►

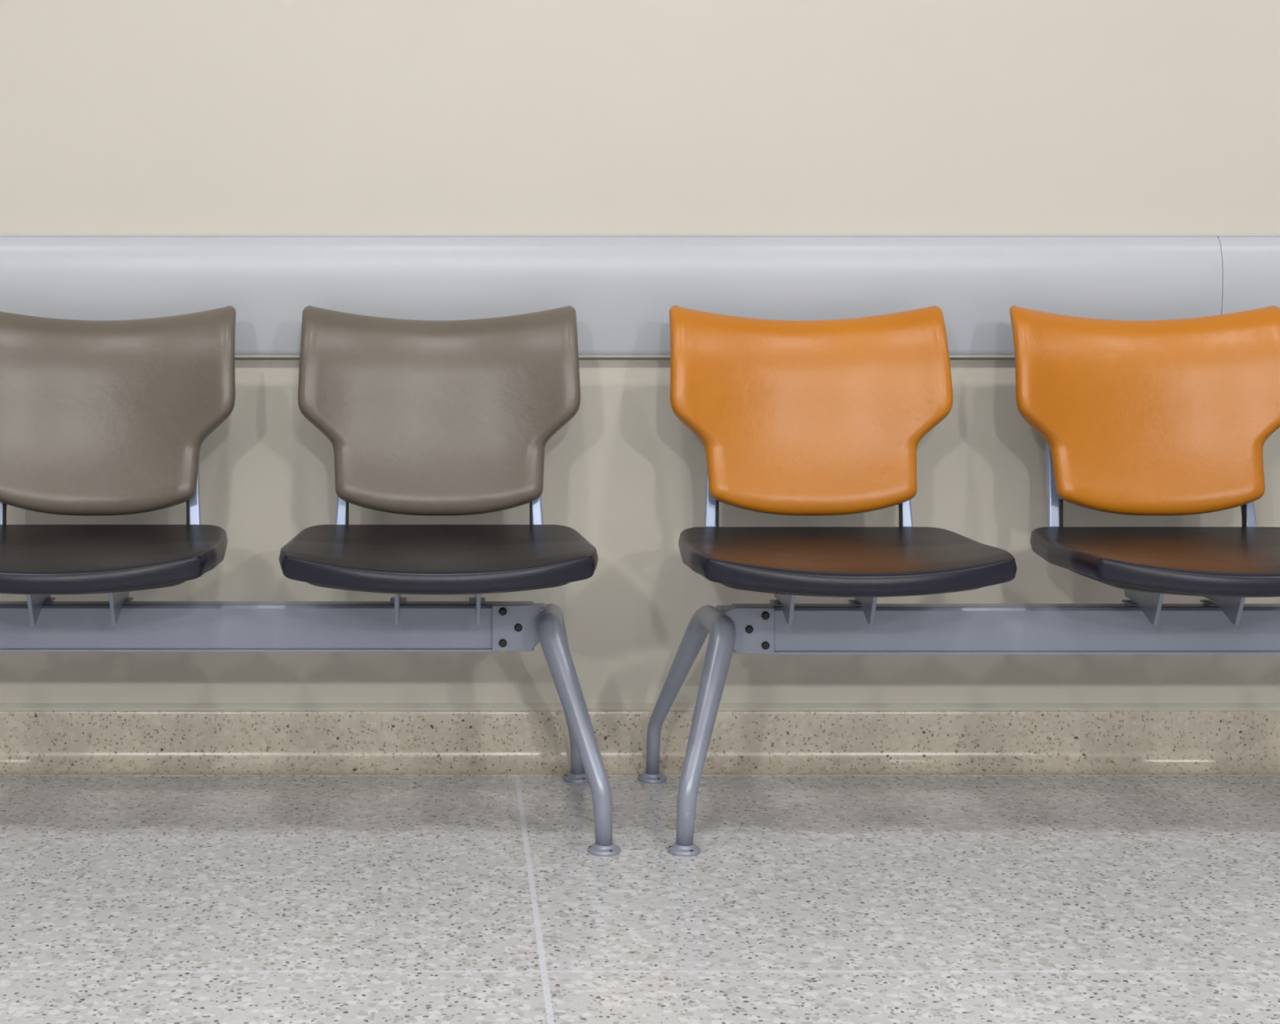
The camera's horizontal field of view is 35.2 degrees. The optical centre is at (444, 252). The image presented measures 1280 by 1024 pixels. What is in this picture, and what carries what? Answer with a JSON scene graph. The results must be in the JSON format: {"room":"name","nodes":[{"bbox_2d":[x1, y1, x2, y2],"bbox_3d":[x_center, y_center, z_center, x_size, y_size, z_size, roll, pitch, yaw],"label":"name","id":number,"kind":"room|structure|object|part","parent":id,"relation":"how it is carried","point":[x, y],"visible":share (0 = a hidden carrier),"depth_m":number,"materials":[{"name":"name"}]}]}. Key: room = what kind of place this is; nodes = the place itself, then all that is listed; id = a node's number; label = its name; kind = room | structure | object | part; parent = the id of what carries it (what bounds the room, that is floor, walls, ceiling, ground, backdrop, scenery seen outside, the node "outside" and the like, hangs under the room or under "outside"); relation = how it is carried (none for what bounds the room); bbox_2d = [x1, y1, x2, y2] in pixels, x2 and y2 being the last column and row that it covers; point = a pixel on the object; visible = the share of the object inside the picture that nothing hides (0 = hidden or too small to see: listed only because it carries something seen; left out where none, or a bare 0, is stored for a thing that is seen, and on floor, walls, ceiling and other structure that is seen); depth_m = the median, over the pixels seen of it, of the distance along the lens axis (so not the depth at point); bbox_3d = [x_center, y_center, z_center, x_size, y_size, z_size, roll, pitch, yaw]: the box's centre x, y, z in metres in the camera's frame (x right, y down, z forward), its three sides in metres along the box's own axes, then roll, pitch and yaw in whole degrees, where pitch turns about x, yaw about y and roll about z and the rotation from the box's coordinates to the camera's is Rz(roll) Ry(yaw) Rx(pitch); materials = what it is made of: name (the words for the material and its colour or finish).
{"room":"hospital interior","nodes":[
{"label":"hospital interior","id":0,"kind":"room"},
{"bbox_2d":[0,0,1279,702],"bbox_3d":[0.500,-0.500,3.750,13.000,2.900,0.120,0,0,0],"label":"wall","id":1,"kind":"structure","parent":0,"point":[117,117],"depth_m":3.69,"materials":[{"name":"paint"}]},
{"bbox_2d":[0,234,1279,357],"bbox_3d":[0.500,0.079,3.671,13.000,0.227,0.039,0,0,0],"label":"guard rail","id":2,"kind":"object","parent":1,"relation":"attached to","point":[622,290],"visible":0.61,"depth_m":3.65,"materials":[{"name":"plastic"}]},
{"bbox_2d":[0,710,1279,775],"bbox_3d":[0.500,0.895,3.663,13.000,0.110,0.055,0,0,0],"label":"baseboard","id":3,"kind":"structure","parent":1,"relation":"attached to","point":[33,742],"depth_m":3.67,"materials":[{"name":"stone"}]},
{"bbox_2d":[0,702,1279,710],"bbox_3d":[0.500,0.836,3.684,13.000,0.012,0.012,0,0,0],"label":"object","id":4,"kind":"object","parent":1,"relation":"attached to","point":[3,706],"visible":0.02,"depth_m":3.68,"materials":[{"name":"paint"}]},
{"bbox_2d":[0,775,1279,1023],"bbox_3d":[0.500,1.000,-2.155,13.000,0.100,11.690,0,0,0],"label":"floor","id":5,"kind":"structure","parent":0,"point":[124,899],"depth_m":2.93,"materials":[{"name":"stone"}]},
{"bbox_2d":[0,305,620,856],"bbox_3d":[-0.610,0.521,3.328,1.778,0.857,0.612,0,0,0],"label":"bench","id":6,"kind":"object","parent":5,"relation":"on","point":[98,417],"visible":1,"depth_m":3.46,"materials":[{"name":"paint"}]},
{"bbox_2d":[0,524,227,594],"bbox_3d":[-0.610,0.489,3.261,0.503,0.057,0.478,0,0,0],"label":"seat cushion","id":7,"kind":"object","parent":6,"relation":"on","point":[35,558],"depth_m":3.13,"materials":[{"name":"leather"}]},
{"bbox_3d":[-0.610,0.274,3.511,0.492,0.362,0.135,0,0,0],"label":"backrest","id":8,"kind":"part","parent":6,"relation":"part of","materials":[{"name":"grey leather"}]},
{"bbox_2d":[279,524,598,594],"bbox_3d":[-0.010,0.489,3.261,0.503,0.057,0.478,0,0,0],"label":"seat cushion","id":9,"kind":"object","parent":6,"relation":"on","point":[384,558],"depth_m":3.10,"materials":[{"name":"leather"}]},
{"bbox_3d":[-0.010,0.274,3.511,0.492,0.362,0.135,0,0,0],"label":"backrest","id":10,"kind":"part","parent":6,"relation":"part of","materials":[{"name":"grey leather"}]},
{"bbox_3d":[0.125,0.628,3.356,0.092,0.078,0.012,0,0,0],"label":"plate","id":11,"kind":"part","parent":6,"relation":"part of","materials":[{"name":"paint"}]},
{"bbox_2d":[637,305,1279,856],"bbox_3d":[1.238,0.521,3.328,1.781,0.857,0.612,0,0,0],"label":"bench","id":12,"kind":"object","parent":5,"relation":"on","point":[1169,417],"visible":1,"depth_m":3.46,"materials":[{"name":"paint"}]},
{"bbox_3d":[0.506,0.632,3.356,0.092,0.078,0.012,0,0,0],"label":"plate","id":13,"kind":"part","parent":12,"relation":"part of","materials":[{"name":"paint"}]},
{"bbox_3d":[0.637,0.274,3.511,0.492,0.362,0.135,0,0,0],"label":"backrest","id":14,"kind":"part","parent":12,"relation":"part of","materials":[{"name":"orange leather"}]},
{"bbox_2d":[678,526,1017,596],"bbox_3d":[0.637,0.493,3.261,0.503,0.057,0.478,0,0,0],"label":"seat cushion","id":15,"kind":"object","parent":12,"relation":"on","point":[802,561],"depth_m":3.10,"materials":[{"name":"leather"}]},
{"bbox_3d":[1.238,0.274,3.511,0.492,0.362,0.135,0,0,0],"label":"backrest","id":16,"kind":"part","parent":12,"relation":"part of","materials":[{"name":"orange leather"}]},
{"bbox_2d":[1030,526,1279,596],"bbox_3d":[1.238,0.493,3.261,0.503,0.057,0.478,0,0,0],"label":"seat cushion","id":17,"kind":"object","parent":12,"relation":"on","point":[1192,561],"depth_m":3.16,"materials":[{"name":"leather"}]}
]}

◄

All entries, top to bottom, should be retyped exactly; the pictures should not be.

The camera's horizontal field of view is 35.2 degrees. The optical centre is at (444, 252). The image presented measures 1280 by 1024 pixels. What is in this picture, and what carries what? Answer with a JSON scene graph. The results must be in the JSON format: {"room":"name","nodes":[{"bbox_2d":[x1, y1, x2, y2],"bbox_3d":[x_center, y_center, z_center, x_size, y_size, z_size, roll, pitch, yaw],"label":"name","id":number,"kind":"room|structure|object|part","parent":id,"relation":"how it is carried","point":[x, y],"visible":share (0 = a hidden carrier),"depth_m":number,"materials":[{"name":"name"}]}]}. Key: room = what kind of place this is; nodes = the place itself, then all that is listed; id = a node's number; label = its name; kind = room | structure | object | part; parent = the id of what carries it (what bounds the room, that is floor, walls, ceiling, ground, backdrop, scenery seen outside, the node "outside" and the like, hangs under the room or under "outside"); relation = how it is carried (none for what bounds the room); bbox_2d = [x1, y1, x2, y2] in pixels, x2 and y2 being the last column and row that it covers; point = a pixel on the object; visible = the share of the object inside the picture that nothing hides (0 = hidden or too small to see: listed only because it carries something seen; left out where none, or a bare 0, is stored for a thing that is seen, and on floor, walls, ceiling and other structure that is seen); depth_m = the median, over the pixels seen of it, of the distance along the lens axis (so not the depth at point); bbox_3d = [x_center, y_center, z_center, x_size, y_size, z_size, roll, pitch, yaw]: the box's centre x, y, z in metres in the camera's frame (x right, y down, z forward), its three sides in metres along the box's own axes, then roll, pitch and yaw in whole degrees, where pitch turns about x, yaw about y and roll about z and the rotation from the box's coordinates to the camera's is Rz(roll) Ry(yaw) Rx(pitch); materials = what it is made of: name (the words for the material and its colour or finish).
{"room":"hospital interior","nodes":[
{"label":"hospital interior","id":0,"kind":"room"},
{"bbox_2d":[0,0,1279,702],"bbox_3d":[0.500,-0.500,3.750,13.000,2.900,0.120,0,0,0],"label":"wall","id":1,"kind":"structure","parent":0,"point":[117,117],"depth_m":3.69,"materials":[{"name":"paint"}]},
{"bbox_2d":[0,234,1279,357],"bbox_3d":[0.500,0.079,3.671,13.000,0.227,0.039,0,0,0],"label":"guard rail","id":2,"kind":"object","parent":1,"relation":"attached to","point":[622,290],"visible":0.61,"depth_m":3.65,"materials":[{"name":"plastic"}]},
{"bbox_2d":[0,710,1279,775],"bbox_3d":[0.500,0.895,3.663,13.000,0.110,0.055,0,0,0],"label":"baseboard","id":3,"kind":"structure","parent":1,"relation":"attached to","point":[33,742],"depth_m":3.67,"materials":[{"name":"stone"}]},
{"bbox_2d":[0,702,1279,710],"bbox_3d":[0.500,0.836,3.684,13.000,0.012,0.012,0,0,0],"label":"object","id":4,"kind":"object","parent":1,"relation":"attached to","point":[3,706],"visible":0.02,"depth_m":3.68,"materials":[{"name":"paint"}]},
{"bbox_2d":[0,775,1279,1023],"bbox_3d":[0.500,1.000,-2.155,13.000,0.100,11.690,0,0,0],"label":"floor","id":5,"kind":"structure","parent":0,"point":[124,899],"depth_m":2.93,"materials":[{"name":"stone"}]},
{"bbox_2d":[0,305,620,856],"bbox_3d":[-0.610,0.521,3.328,1.778,0.857,0.612,0,0,0],"label":"bench","id":6,"kind":"object","parent":5,"relation":"on","point":[98,417],"visible":1,"depth_m":3.46,"materials":[{"name":"paint"}]},
{"bbox_2d":[0,524,227,594],"bbox_3d":[-0.610,0.489,3.261,0.503,0.057,0.478,0,0,0],"label":"seat cushion","id":7,"kind":"object","parent":6,"relation":"on","point":[35,558],"depth_m":3.13,"materials":[{"name":"leather"}]},
{"bbox_3d":[-0.610,0.274,3.511,0.492,0.362,0.135,0,0,0],"label":"backrest","id":8,"kind":"part","parent":6,"relation":"part of","materials":[{"name":"grey leather"}]},
{"bbox_2d":[279,524,598,594],"bbox_3d":[-0.010,0.489,3.261,0.503,0.057,0.478,0,0,0],"label":"seat cushion","id":9,"kind":"object","parent":6,"relation":"on","point":[384,558],"depth_m":3.10,"materials":[{"name":"leather"}]},
{"bbox_3d":[-0.010,0.274,3.511,0.492,0.362,0.135,0,0,0],"label":"backrest","id":10,"kind":"part","parent":6,"relation":"part of","materials":[{"name":"grey leather"}]},
{"bbox_3d":[0.125,0.628,3.356,0.092,0.078,0.012,0,0,0],"label":"plate","id":11,"kind":"part","parent":6,"relation":"part of","materials":[{"name":"paint"}]},
{"bbox_2d":[637,305,1279,856],"bbox_3d":[1.238,0.521,3.328,1.781,0.857,0.612,0,0,0],"label":"bench","id":12,"kind":"object","parent":5,"relation":"on","point":[1169,417],"visible":1,"depth_m":3.46,"materials":[{"name":"paint"}]},
{"bbox_3d":[0.506,0.632,3.356,0.092,0.078,0.012,0,0,0],"label":"plate","id":13,"kind":"part","parent":12,"relation":"part of","materials":[{"name":"paint"}]},
{"bbox_3d":[0.637,0.274,3.511,0.492,0.362,0.135,0,0,0],"label":"backrest","id":14,"kind":"part","parent":12,"relation":"part of","materials":[{"name":"orange leather"}]},
{"bbox_2d":[678,526,1017,596],"bbox_3d":[0.637,0.493,3.261,0.503,0.057,0.478,0,0,0],"label":"seat cushion","id":15,"kind":"object","parent":12,"relation":"on","point":[802,561],"depth_m":3.10,"materials":[{"name":"leather"}]},
{"bbox_3d":[1.238,0.274,3.511,0.492,0.362,0.135,0,0,0],"label":"backrest","id":16,"kind":"part","parent":12,"relation":"part of","materials":[{"name":"orange leather"}]},
{"bbox_2d":[1030,526,1279,596],"bbox_3d":[1.238,0.493,3.261,0.503,0.057,0.478,0,0,0],"label":"seat cushion","id":17,"kind":"object","parent":12,"relation":"on","point":[1192,561],"depth_m":3.16,"materials":[{"name":"leather"}]}
]}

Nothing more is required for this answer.